* _Material shown_
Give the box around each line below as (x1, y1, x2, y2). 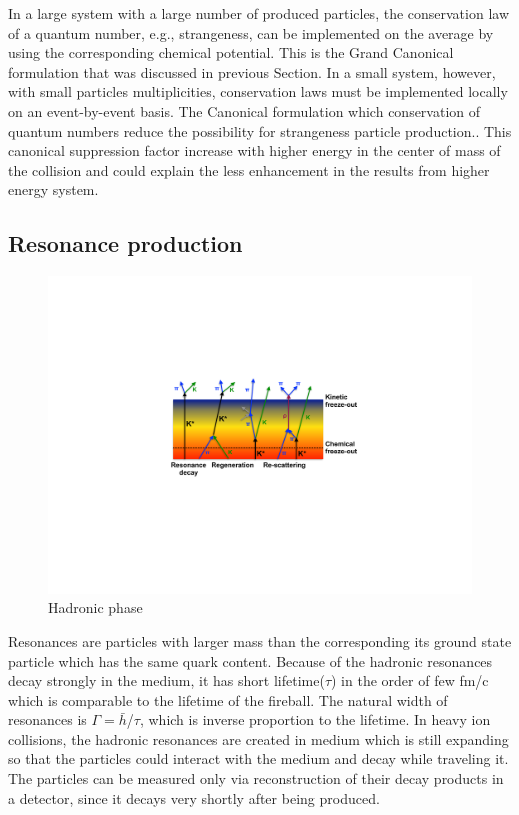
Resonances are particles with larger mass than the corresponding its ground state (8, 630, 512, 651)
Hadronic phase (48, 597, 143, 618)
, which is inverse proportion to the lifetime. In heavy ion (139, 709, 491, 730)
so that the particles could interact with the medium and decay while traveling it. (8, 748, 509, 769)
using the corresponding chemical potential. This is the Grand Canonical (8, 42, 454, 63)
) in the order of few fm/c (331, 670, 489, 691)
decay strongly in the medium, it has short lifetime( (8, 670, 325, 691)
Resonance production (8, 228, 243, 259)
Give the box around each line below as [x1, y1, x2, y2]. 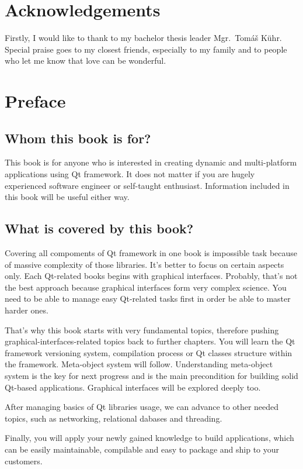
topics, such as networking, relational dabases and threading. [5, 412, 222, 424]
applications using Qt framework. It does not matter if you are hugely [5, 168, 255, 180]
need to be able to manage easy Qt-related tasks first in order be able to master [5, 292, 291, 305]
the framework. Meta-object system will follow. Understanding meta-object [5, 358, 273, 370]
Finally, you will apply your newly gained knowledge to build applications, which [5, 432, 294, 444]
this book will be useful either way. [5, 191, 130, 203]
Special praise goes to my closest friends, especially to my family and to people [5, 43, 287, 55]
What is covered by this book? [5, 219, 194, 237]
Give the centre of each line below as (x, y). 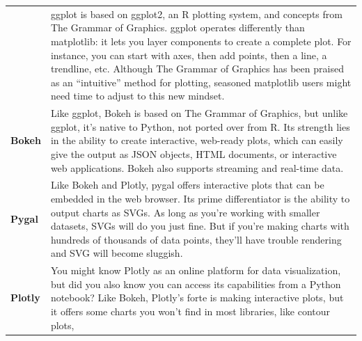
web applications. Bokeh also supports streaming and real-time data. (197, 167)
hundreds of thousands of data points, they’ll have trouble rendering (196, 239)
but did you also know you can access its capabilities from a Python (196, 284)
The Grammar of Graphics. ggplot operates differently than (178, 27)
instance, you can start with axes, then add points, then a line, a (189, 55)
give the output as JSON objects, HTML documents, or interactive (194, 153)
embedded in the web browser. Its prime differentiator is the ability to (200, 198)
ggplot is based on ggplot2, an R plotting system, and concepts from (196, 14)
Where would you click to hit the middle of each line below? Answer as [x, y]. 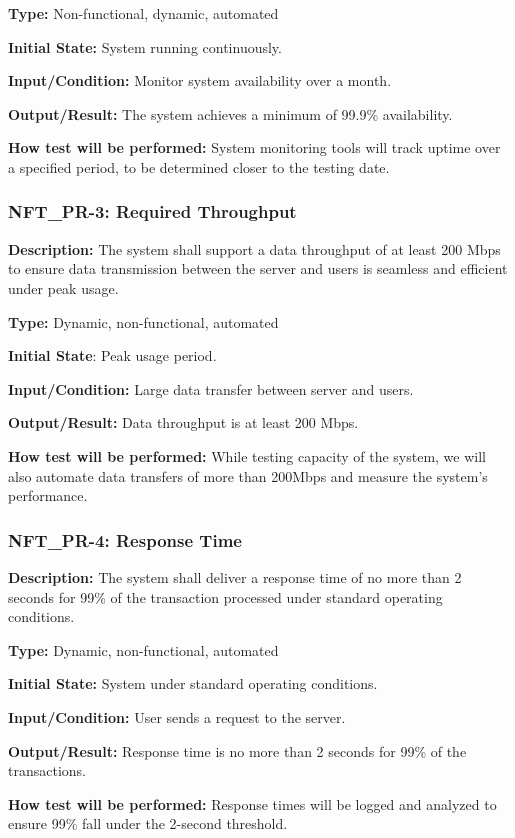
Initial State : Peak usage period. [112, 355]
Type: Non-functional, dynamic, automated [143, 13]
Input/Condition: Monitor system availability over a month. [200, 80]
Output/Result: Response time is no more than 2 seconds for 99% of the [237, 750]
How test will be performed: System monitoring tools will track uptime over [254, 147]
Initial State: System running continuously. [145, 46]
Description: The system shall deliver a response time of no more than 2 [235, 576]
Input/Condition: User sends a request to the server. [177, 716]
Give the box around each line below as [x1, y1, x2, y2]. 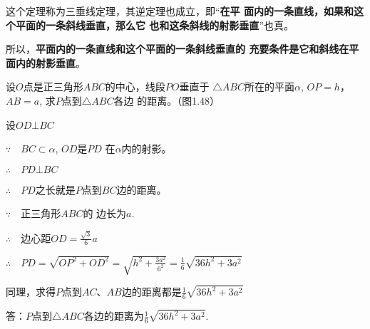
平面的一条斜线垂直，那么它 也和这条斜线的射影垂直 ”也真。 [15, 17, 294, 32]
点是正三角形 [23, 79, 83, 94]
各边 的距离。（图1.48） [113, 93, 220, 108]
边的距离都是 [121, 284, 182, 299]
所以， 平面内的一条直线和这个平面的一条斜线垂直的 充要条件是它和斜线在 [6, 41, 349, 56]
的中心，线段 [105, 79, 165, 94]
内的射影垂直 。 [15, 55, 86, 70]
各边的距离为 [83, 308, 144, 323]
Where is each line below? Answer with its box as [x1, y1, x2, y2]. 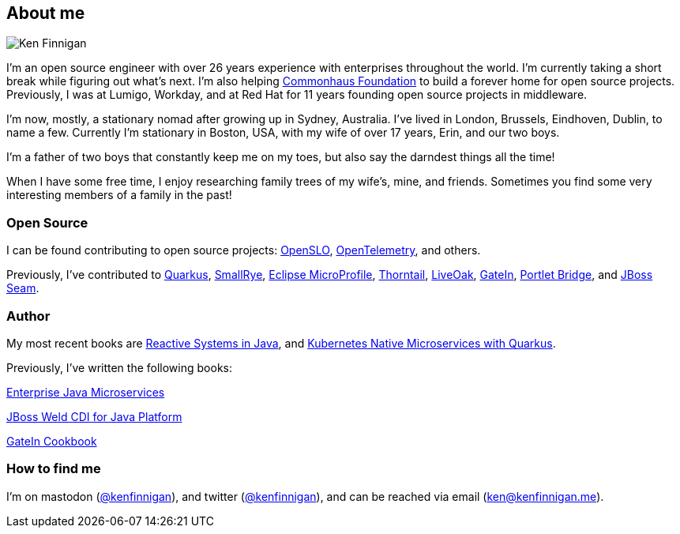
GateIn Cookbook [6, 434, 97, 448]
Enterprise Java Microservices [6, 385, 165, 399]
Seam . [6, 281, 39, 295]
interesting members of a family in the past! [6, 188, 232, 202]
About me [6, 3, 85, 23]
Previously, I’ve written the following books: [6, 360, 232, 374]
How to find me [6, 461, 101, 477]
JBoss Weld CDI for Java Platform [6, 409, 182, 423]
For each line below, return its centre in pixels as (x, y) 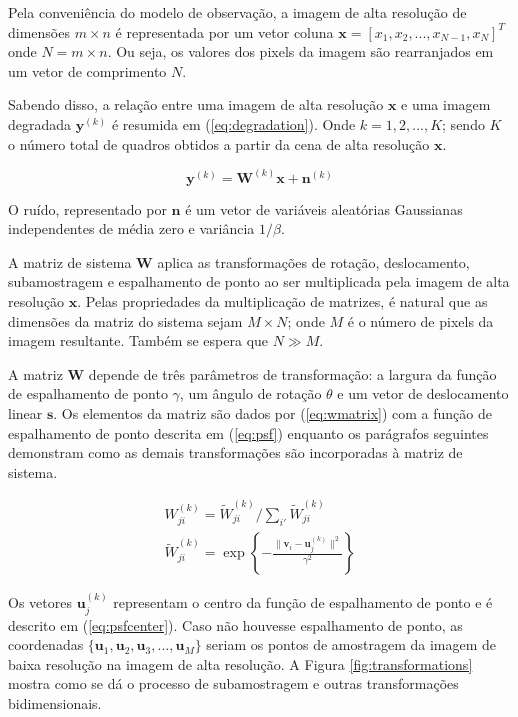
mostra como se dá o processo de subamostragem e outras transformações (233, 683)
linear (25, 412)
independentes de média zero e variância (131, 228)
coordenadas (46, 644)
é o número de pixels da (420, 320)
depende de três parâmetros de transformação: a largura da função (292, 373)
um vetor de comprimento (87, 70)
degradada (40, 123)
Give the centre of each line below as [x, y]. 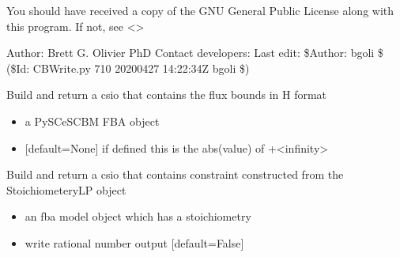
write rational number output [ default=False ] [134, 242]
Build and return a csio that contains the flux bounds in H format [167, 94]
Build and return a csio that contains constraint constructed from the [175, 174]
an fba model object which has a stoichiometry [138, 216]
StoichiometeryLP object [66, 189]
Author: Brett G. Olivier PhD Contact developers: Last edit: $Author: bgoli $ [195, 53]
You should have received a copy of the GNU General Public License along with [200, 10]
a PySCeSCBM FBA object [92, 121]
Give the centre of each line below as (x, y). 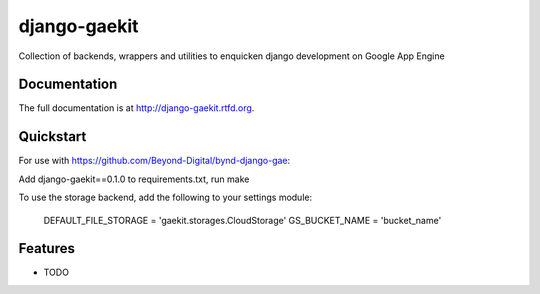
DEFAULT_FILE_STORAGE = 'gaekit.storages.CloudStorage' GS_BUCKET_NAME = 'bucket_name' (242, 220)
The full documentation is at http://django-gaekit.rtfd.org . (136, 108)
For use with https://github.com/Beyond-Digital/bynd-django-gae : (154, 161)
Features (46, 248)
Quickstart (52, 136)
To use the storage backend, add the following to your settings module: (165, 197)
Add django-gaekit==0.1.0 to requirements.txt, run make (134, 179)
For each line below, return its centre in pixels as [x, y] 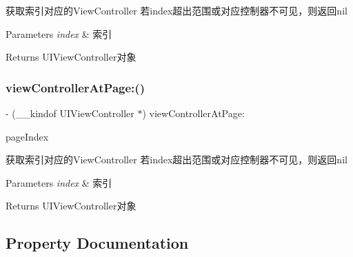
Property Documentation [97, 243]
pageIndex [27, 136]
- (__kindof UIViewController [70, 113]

==

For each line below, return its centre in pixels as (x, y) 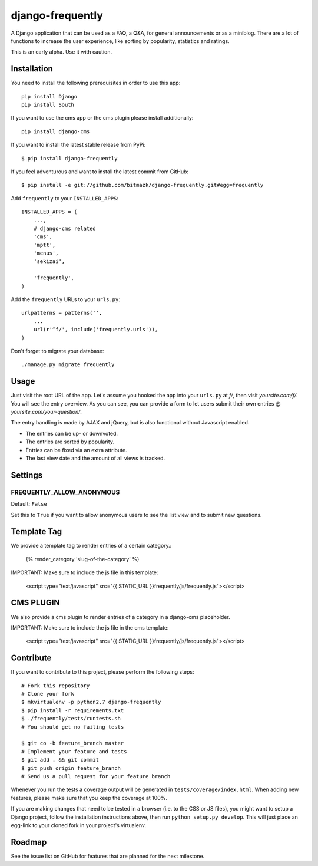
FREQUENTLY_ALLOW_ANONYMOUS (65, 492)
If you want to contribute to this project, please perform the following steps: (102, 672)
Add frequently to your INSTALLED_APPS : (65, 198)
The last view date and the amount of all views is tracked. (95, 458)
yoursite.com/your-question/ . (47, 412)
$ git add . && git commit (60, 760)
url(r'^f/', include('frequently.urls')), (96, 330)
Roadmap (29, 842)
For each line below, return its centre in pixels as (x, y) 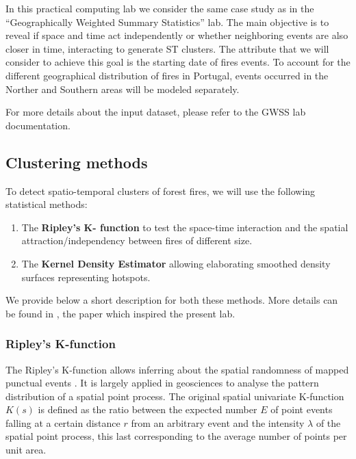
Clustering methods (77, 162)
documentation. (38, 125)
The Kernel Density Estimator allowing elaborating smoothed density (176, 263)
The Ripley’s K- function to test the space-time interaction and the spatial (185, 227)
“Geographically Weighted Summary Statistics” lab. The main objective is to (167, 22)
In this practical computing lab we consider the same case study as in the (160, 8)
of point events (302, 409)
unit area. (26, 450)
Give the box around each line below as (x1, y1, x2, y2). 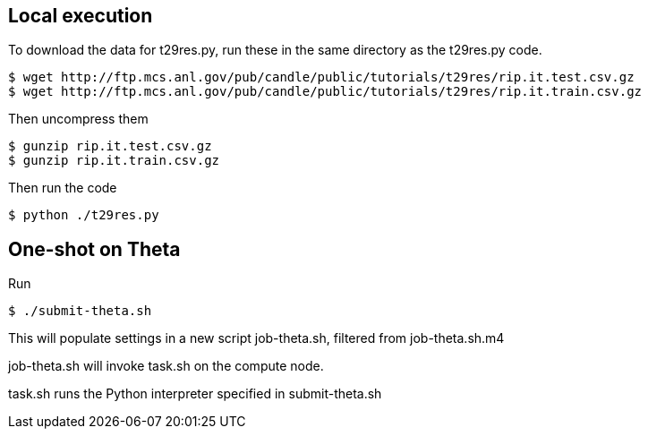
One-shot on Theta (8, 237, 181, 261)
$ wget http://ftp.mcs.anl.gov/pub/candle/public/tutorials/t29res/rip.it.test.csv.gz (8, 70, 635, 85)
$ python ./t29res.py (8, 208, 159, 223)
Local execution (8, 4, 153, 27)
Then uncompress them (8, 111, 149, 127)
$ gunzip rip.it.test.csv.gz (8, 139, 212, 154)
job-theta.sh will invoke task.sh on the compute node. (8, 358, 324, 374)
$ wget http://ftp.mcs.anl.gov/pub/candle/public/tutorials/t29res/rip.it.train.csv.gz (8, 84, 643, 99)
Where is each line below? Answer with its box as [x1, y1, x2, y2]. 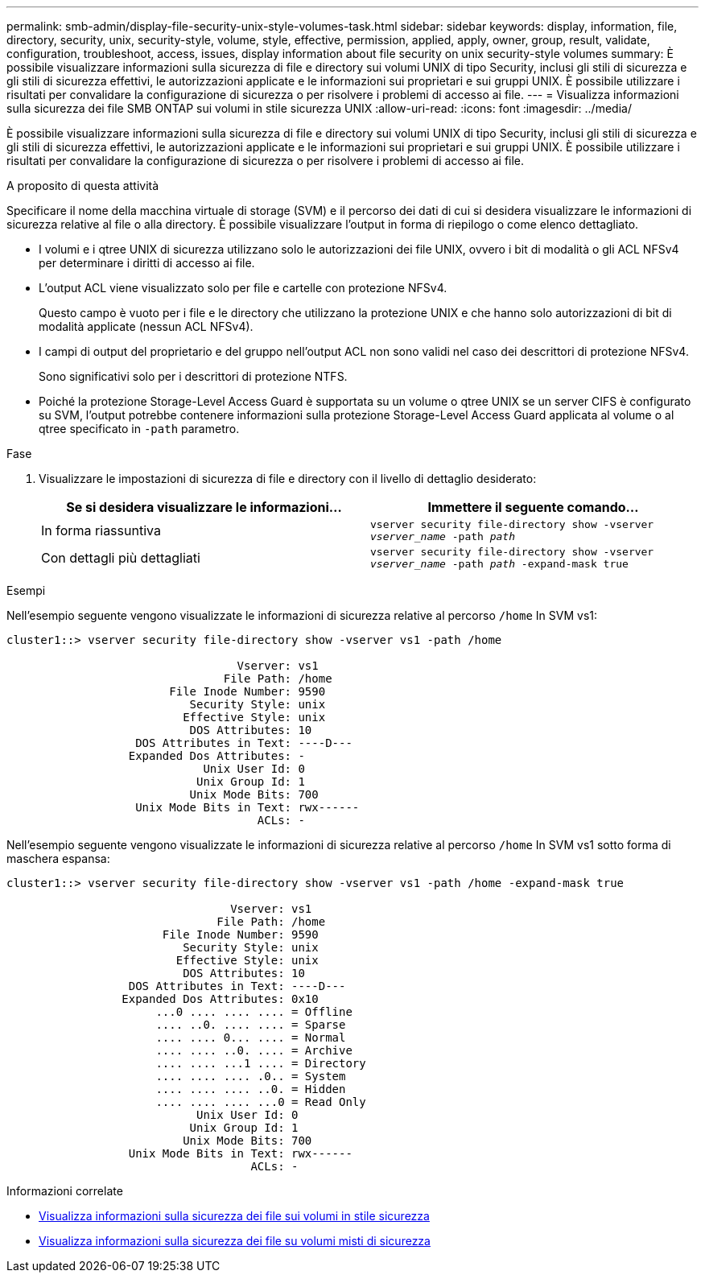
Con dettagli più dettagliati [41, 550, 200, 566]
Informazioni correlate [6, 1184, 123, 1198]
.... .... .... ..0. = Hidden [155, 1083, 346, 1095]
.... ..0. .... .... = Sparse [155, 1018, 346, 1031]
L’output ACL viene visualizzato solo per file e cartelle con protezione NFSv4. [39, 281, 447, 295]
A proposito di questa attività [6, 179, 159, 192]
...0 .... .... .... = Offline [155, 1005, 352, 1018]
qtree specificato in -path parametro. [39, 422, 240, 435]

* _Your instructions_
From the records above, return exactly the lines running from the one that contains "Add frequently to" down to the one that contains "One-shot on Theta (8, 237, 181, 261)", both included, without any pictures.

* _Response to this task_
Add frequently to your INSTALLED_APPS : (65, 198)
The last view date and the amount of all views is tracked. (95, 458)
yoursite.com/your-question/ . (47, 412)
$ git add . && git commit (60, 760)
url(r'^f/', include('frequently.urls')), (96, 330)
Roadmap (29, 842)
For each line below, return its centre in pixels as (x, y) 
Clustering methods (77, 162)
documentation. (38, 125)
The Kernel Density Estimator allowing elaborating smoothed density (176, 263)
The Ripley’s K- function to test the space-time interaction and the spatial (185, 227)
“Geographically Weighted Summary Statistics” lab. The main objective is to (167, 22)
In this practical computing lab we consider the same case study as in the (160, 8)
of point events (302, 409)
unit area. (26, 450)
Give the box around each line below as (x1, y1, x2, y2). 
One-shot on Theta (8, 237, 181, 261)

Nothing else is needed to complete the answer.